Smooth Fictitious Play in Stochastic Games with Perturbed Payoffs and Unknown Transitions
Lucas Baudin, Rida Laraki

TL;DR
This paper introduces a family of decentralized, model-free learning algorithms for stochastic games that extend smooth fictitious play, ensuring convergence to regularized Nash equilibria even with perturbed payoffs and unknown transitions.
Contribution
It develops new regularized, decentralized algorithms for stochastic games that do not require knowledge of transition probabilities or exact payoffs, extending classical fictitious play to more realistic settings.
Findings
Algorithms converge to stationary regularized Nash equilibria in stochastic games.
Procedures also converge to optimal policies in single-player MDPs, serving as an alternative to Q-learning.
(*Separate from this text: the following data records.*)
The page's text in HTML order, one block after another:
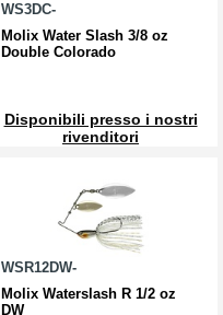
WS3DC-
Molix Water Slash 3/8 oz
Double Colorado
Disponibili presso i nostri
rivenditori
WSR12DW-
Molix Waterslash R 1/2 oz
DW
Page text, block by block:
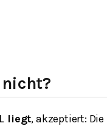
nicht?
L liegt, akzeptiert: Die
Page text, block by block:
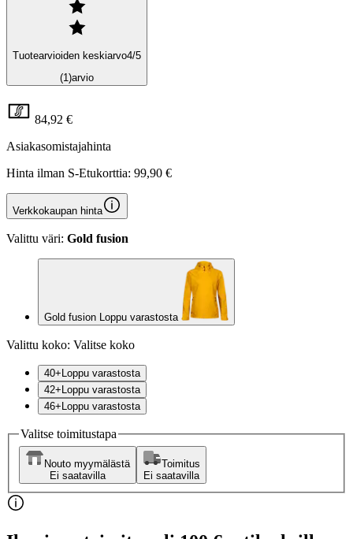
Tuotearvioiden keskiarvo4/5
(1)arvio
84,92 €
Asiakasomistajahinta
Hinta ilman S-Etukorttia: 99,90 €
Verkkokaupan hinta
Valittu väri: Gold fusion
Gold fusion Loppu varastosta
Valittu koko: Valitse koko
40+ Loppu varastosta
42+ Loppu varastosta
46+ Loppu varastosta
Valitse toimitustapa
Nouto myymälästä
Ei saatavilla
Toimitus
Ei saatavilla
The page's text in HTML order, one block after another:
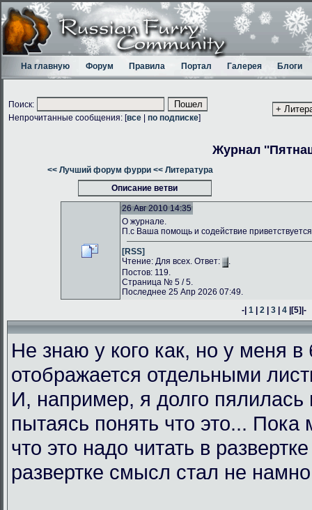
На главную Форум Правила Портал Галерея Блоги
Поиск:
Непрочитанные сообщения: [все по подписке]
Журнал
<< Лучший форум фурри << Литература
Описание ветви
26 Авг 2010 14:35
О журнале.
П.с Ваша помощь и содействие
[RSS]
Чтение: Для всех. Ответ:
.
Постов: 119.
Страница № 5 / 5.
Последнее 25 Апр 2026 07:49.
-|1 |2 |3 |4 |[5]|-
Не знаю у кого как, но у меня в
отображается отдельными
И, например, я долго пялилась
пытаясь понять что это... Пока
что это надо читать в
развертке смысл стал не
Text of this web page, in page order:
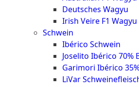
Deutsches Wagyu
Irish Veire F1 Wagyu
Schwein
Ibérico Schwein
Joselito Ibérico 70%
Garimori Ibérico
LiVar
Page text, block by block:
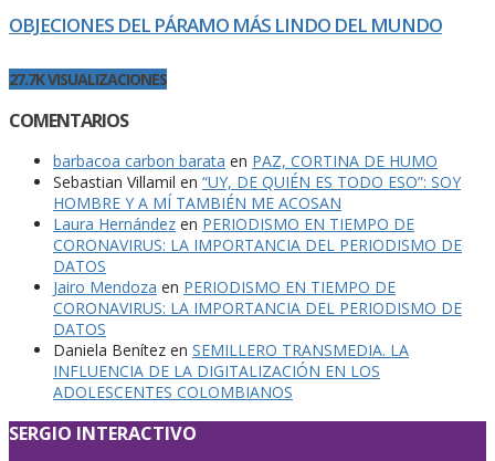
OBJECIONES DEL PÁRAMO MÁS LINDO DEL MUNDO
27.7K VISUALIZACIONES
COMENTARIOS
barbacoa carbon barata en PAZ, CORTINA DE HUMO
Sebastian Villamil en “UY, DE QUIÉN ES TODO ESO”: SOY
HOMBRE Y A MÍ TAMBIÉN ME ACOSAN
Laura Hernández en PERIODISMO EN TIEMPO DE
CORONAVIRUS: LA IMPORTANCIA DEL PERIODISMO DE
DATOS
Jairo Mendoza en PERIODISMO EN TIEMPO DE
CORONAVIRUS: LA IMPORTANCIA DEL PERIODISMO DE
DATOS
Daniela Benítez en SEMILLERO TRANSMEDIA. LA
INFLUENCIA DE LA DIGITALIZACIÓN EN LOS
ADOLESCENTES COLOMBIANOS
SERGIO INTERACTIVO
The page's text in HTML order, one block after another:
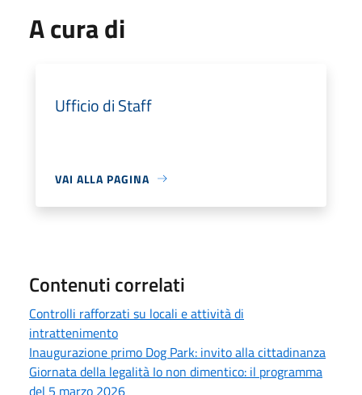
A cura di
Ufficio di Staff
VAI ALLA PAGINA
Contenuti correlati
Controlli rafforzati su locali e attività di
intrattenimento
Inaugurazione primo Dog Park: invito alla cittadinanza
Giornata della legalità Io non dimentico: il programma
del 5 marzo 2026
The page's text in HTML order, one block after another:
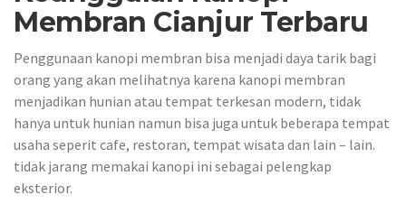
Membran Cianjur Terbaru
Penggunaan kanopi membran bisa menjadi daya tarik bagi
orang yang akan melihatnya karena kanopi membran
menjadikan hunian atau tempat terkesan modern, tidak
hanya untuk hunian namun bisa juga untuk beberapa tempat
usaha seperit cafe, restoran, tempat wisata dan lain – lain.
tidak jarang memakai kanopi ini sebagai pelengkap
eksterior.
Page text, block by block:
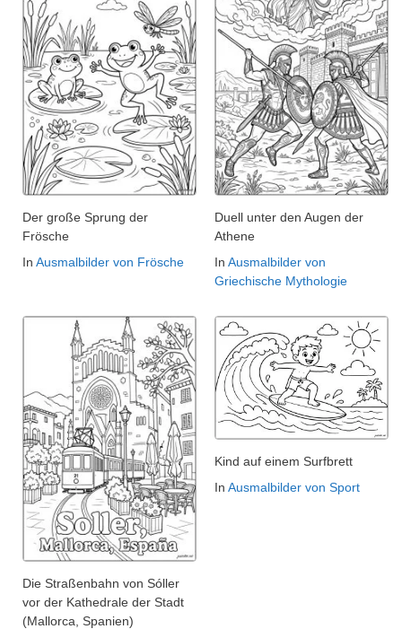
Der große Sprung der
Frösche
In Ausmalbilder von Frösche
Duell unter den Augen der
Athene
In Ausmalbilder von
Griechische Mythologie
Die Straßenbahn von Sóller
vor der Kathedrale der Stadt
(Mallorca, Spanien)
Kind auf einem Surfbrett
In Ausmalbilder von Sport
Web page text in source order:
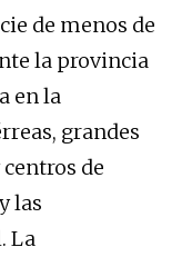
de menos de
la provincia
en la
grandes
de
las
La
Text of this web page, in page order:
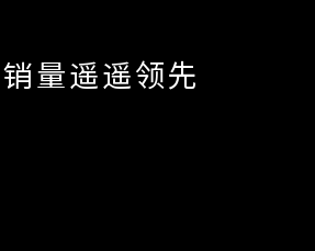
量遥遥领先
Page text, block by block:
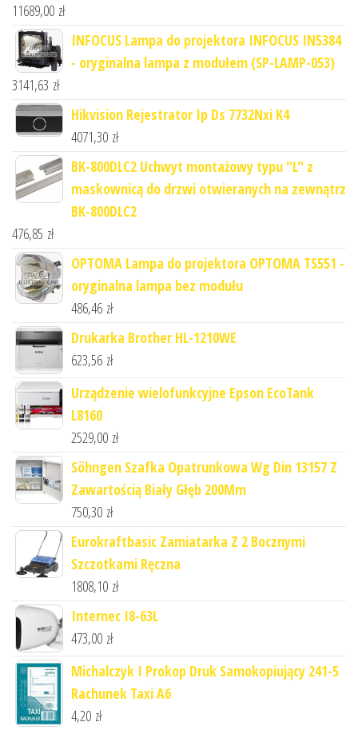
11689,00 zł
INFOCUS Lampa do projektora INFOCUS IN5384
- oryginalna lampa z modułem (SP-LAMP-053)
3141,63 zł
Hikvision Rejestrator Ip Ds 7732Nxi K4
4071,30 zł
BK-800DLC2 Uchwyt montażowy typu "L" z
maskownicą do drzwi otwieranych na zewnątrz
BK-800DLC2
476,85 zł
OPTOMA Lampa do projektora OPTOMA TS551 -
oryginalna lampa bez modułu
486,46 zł
Drukarka Brother HL-1210WE
623,56 zł
Urządzenie wielofunkcyjne Epson EcoTank
L8160
2529,00 zł
Söhngen Szafka Opatrunkowa Wg Din 13157 Z
Zawartością Biały Głęb 200Mm
750,30 zł
Eurokraftbasic Zamiatarka Z 2 Bocznymi
Szczotkami Ręczna
1808,10 zł
Internec I8-63L
473,00 zł
Michalczyk I Prokop Druk Samokopiujący 241-5
Rachunek Taxi A6
4,20 zł
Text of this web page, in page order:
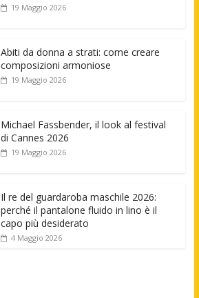
19 Maggio 2026
Abiti da donna a strati: come creare
composizioni armoniose
19 Maggio 2026
Michael Fassbender, il look al festival
di Cannes 2026
19 Maggio 2026
Il re del guardaroba maschile 2026:
perché il pantalone fluido in lino è il
capo più desiderato
4 Maggio 2026
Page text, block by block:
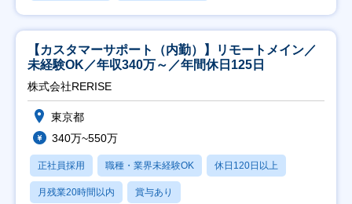
【カスタマーサポート（内勤）】リモートメイン／
未経験OK／年収340万～／年間休日125日
株式会社RERISE
東京都
340万~550万
正社員採用 職種・業界未経験OK 休日120日以上
月残業20時間以内 賞与あり
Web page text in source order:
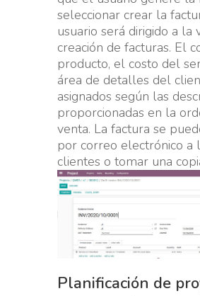
seleccionar crear la
usuario será dirigido a la
creación de facturas. El
producto, el costo del
área de detalles del
asignados según las
proporcionadas en la
venta. La factura se
por correo electrónico a
clientes o tomar una
Planificación de
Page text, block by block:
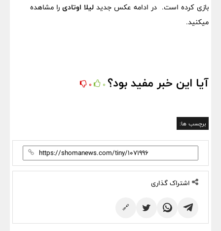
بازی کرده است. در ادامه عکس جدید لیلا اوتادی را مشاهده
میکنید.
آیا این خبر مفید بود؟ 0
0
برچسب ها:
اشتراک گذاری
🔗
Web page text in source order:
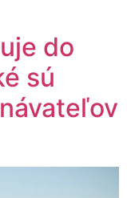
do
sú

The methods are model-free and handle perturbed payoffs, broadening applicability.
Abstract
Recent extensions to dynamic games of the well-known fictitious play learning procedure in static games were proved to globally converge to stationary Nash equilibria in two important classes of dynamic games (zero-sum and identical-interest discounted stochastic games). However, those decentralized algorithms need the players to know exactly the model (the transition probabilities and their payoffs at every stage). To overcome these strong assumptions, our paper introduces regularizations of the systems in (Leslie 2020; Baudin 2022) to construct a family of new decentralized learning algorithms which are model-free (players don't know the transitions and their payoffs are perturbed at every stage). Our procedures can be seen as extensions to stochastic games of the classical smooth fictitious play learning procedures in static games (where the players best responses are regularized,…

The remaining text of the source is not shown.